Niccolò Frangipane
(News from 1563-1597)
Bacchanal
Oil on panel, 61 x 121.5 cm (with frame),
44.5 x 105 cm (without frame)
From a typological and stylistic point of view, this beautiful painting can certainly be attributed to Nicolò Frangipane, a painter whose place and date of birth are unknown, but who is known to have been active and resident in Venice from 1563, the year of a contract for the execution of an altarpiece for the church of Sant'Eufemia in Mazzorbo. In 1564 Niccolò appears in the Fraglia (guild) of painters of the lagoon city, while his last certain work, Autumn, now at the Museo Civico in Udine, is dated 1597.
His production, in many ways inspired by Titian and Giorgione, can be clearly traced back to three distinct categories: religious subjects, characterized by dry and archaicizing manners, such as the Deposition of the Frari of 1593; profane representations of evident Giorgionesque derivation, such as the Young Man with Hat and Flute of Charlecote Park near Statford on Avon, and a third group of “comic and bizarre” works, considered his specialty. Already Marco Boschini, who in the seventeenth century was his first biographer, stated that the painter's fame was mainly due to these representations, in which the strongly realistic (at times almost caricatural) definition of the characters is accompanied by a comic and often somewhat risqué iconography.

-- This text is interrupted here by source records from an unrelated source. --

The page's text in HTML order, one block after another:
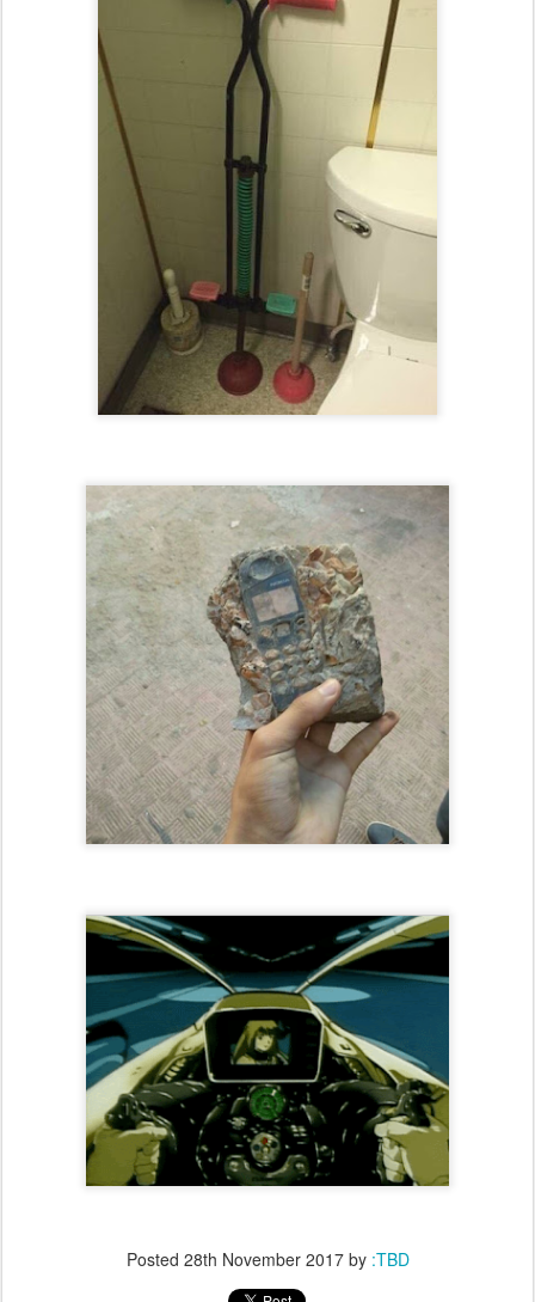
Posted 28th November 2017by :TBD
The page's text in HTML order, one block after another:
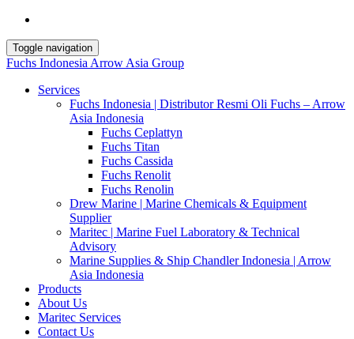
Toggle navigation
Fuchs Indonesia Arrow Asia Group
Services
Fuchs Indonesia | Distributor Resmi Oli Fuchs – Arrow
Asia Indonesia
Fuchs Ceplattyn
Fuchs Titan
Fuchs Cassida
Fuchs Renolit
Fuchs Renolin
Drew Marine | Marine Chemicals & Equipment
Supplier
Maritec | Marine Fuel Laboratory & Technical
Advisory
Marine Supplies & Ship Chandler Indonesia | Arrow
Asia Indonesia
Products
About Us
Maritec Services
Contact Us

The Bacchanal of the Querini Stampalia Foundation in Venice belongs to this group, perhaps identifiable with the “Bacchanal concert of buffoons… by Frangipani” which appears in an inventory of paintings by Francesco Querini in San Marziale, compiled in 1708 (M. Dazzi, E. Merkel, Catalogue of the Pinacoteca of the Querini Stampalia Scientific Foundation, Venice 1979, p. 47, n. 27), a version of the subject limited to the presence of only three figures: Bacchus, a buffoon and a young woman. A more articulated and complex composition of the same theme, in which, however, the same three figures appear even in a different position (and with a different hairstyle of the woman), is instead documented by a nineteenth-century English engraving “with simple outlines” kept at the Witt Library in London; entitled A Bacchanalian Subject, the print bears on the back a pencil inscription, which says it is derived from a painting existing at the time in the Castelbarco collection in Milan (B.W. Meijer, Nicolò Frangipane in Rimini, in “Arte Veneta”, XXIV, 1970, pp. 214, 217, note 3).

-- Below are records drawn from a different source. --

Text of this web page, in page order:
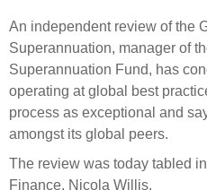
Management
Leadership Team
Investment Committee
Risk Committee
Reporting
Actual portfolio
Risks
How we add value
Strategic tilting
Director governance
Derivatives
Awards
Transparency and reporting
Sponsorships and
Substantial product holdings
Tax
An independent review of the
Superannuation, manager of
Superannuation Fund, has
operating at global best
process as exceptional and
amongst its global peers.
The review was today tabled
Finance, Nicola Willis.
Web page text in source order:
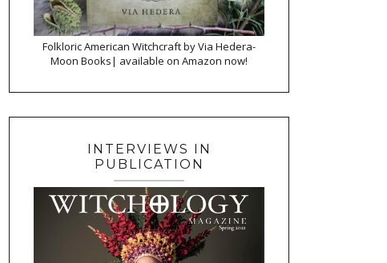
Folkloric American Witchcraft by Via Hedera-
Moon Books| available on Amazon now!
INTERVIEWS IN
PUBLICATION
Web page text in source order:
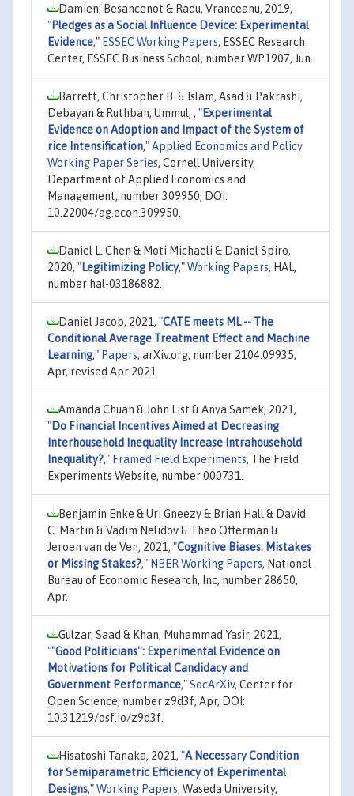
Damien, Besancenot & Radu, Vranceanu, 2019,
"Pledges as a Social Influence Device: Experimental
Evidence," ESSEC Working Papers, ESSEC Research
Center, ESSEC Business School, number WP1907, Jun.
Barrett, Christopher B. & Islam, Asad & Pakrashi,
Debayan & Ruthbah, Ummul, , "Experimental
Evidence on Adoption and Impact of the System of
rice Intensification,"Applied Economics and Policy
Working Paper Series, Cornell University,
Department of Applied Economics and
Management, number 309950, DOI:
10.22004/ag.econ.309950.
Daniel L. Chen & Moti Michaeli & Daniel Spiro,
2020, "Legitimizing Policy,"Working Papers, HAL,
number hal-03186882.
Daniel Jacob, 2021, "CATE meets ML -- The
Conditional Average Treatment Effect and Machine
Learning," Papers, arXiv.org, number 2104.09935,
Apr, revised Apr 2021.
Amanda Chuan & John List & Anya Samek, 2021,
"Do Financial Incentives Aimed at Decreasing
Interhousehold Inequality Increase Intrahousehold
Inequality?," Framed Field Experiments, The Field
Experiments Website, number 000731.
Benjamin Enke & Uri Gneezy & Brian Hall & David
C. Martin & Vadim Nelidov & Theo Offerman &
Jeroen van de Ven, 2021, "Cognitive Biases: Mistakes
or Missing Stakes?," NBER Working Papers, National
Bureau of Economic Research, Inc, number 28650,
Apr.
Gulzar, Saad & Khan, Muhammad Yasir, 2021,
""Good Politicians'': Experimental Evidence on
Motivations for Political Candidacy and
Government Performance,"SocArXiv, Center for
Open Science, number z9d3f, Apr, DOI:
10.31219/osf.io/z9d3f.
Hisatoshi Tanaka, 2021, "A Necessary Condition
for Semiparametric Efficiency of Experimental
Designs,"Working Papers, Waseda University,
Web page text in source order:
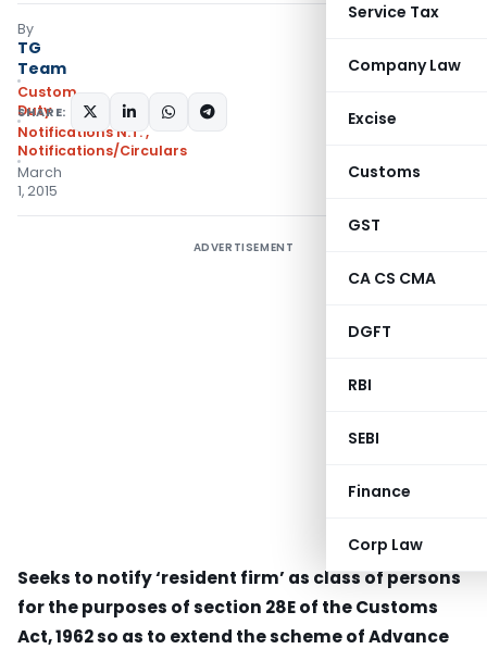
Service Tax
Company Law
Excise
Customs
GST
CA CS CMA
DGFT
RBI
SEBI
Finance
Corp Law
By
TG
Team
Custom
Duty
Notifications N.T.,
Notifications/Circulars
March
1, 2015
SHARE:
ADVERTISEMENT
Seeks to notify ‘resident firm’ as class of persons
for the purposes of section 28E of the Customs
Act, 1962 so as to extend the scheme of Advance
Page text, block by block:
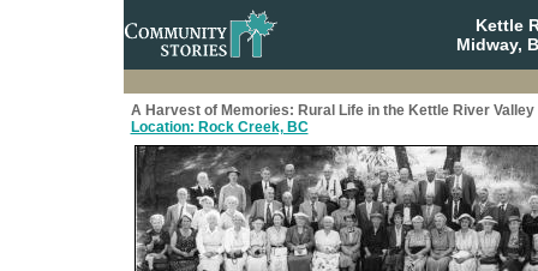
Kettle
Midway,
A Harvest of Memories: Rural Life in the Kettle River Valley
Location: Rock Creek, BC

Of considerable importance are the compositional affinities between the latter and the beautiful panel presented here: the two male figures on the right are completely analogous and the pose of Bacchus is very similar, with his right arm placed on the small barrel that stands out in the center of the panel, although in the painting his face, caught in a grinning laugh, appears more similar to that of the Venetian version, as is that of the woman to his right, who there peeps out from behind the god of wine, here shows herself with evidence of bare breasts, to underline her quality as a courtesan. The two figures on the left are also very close, especially that of the man with the plumed hat and flute. Similar is also the young graduate, who in the work presented here, more developed in width compared to the engraving, holds a cat in his arms.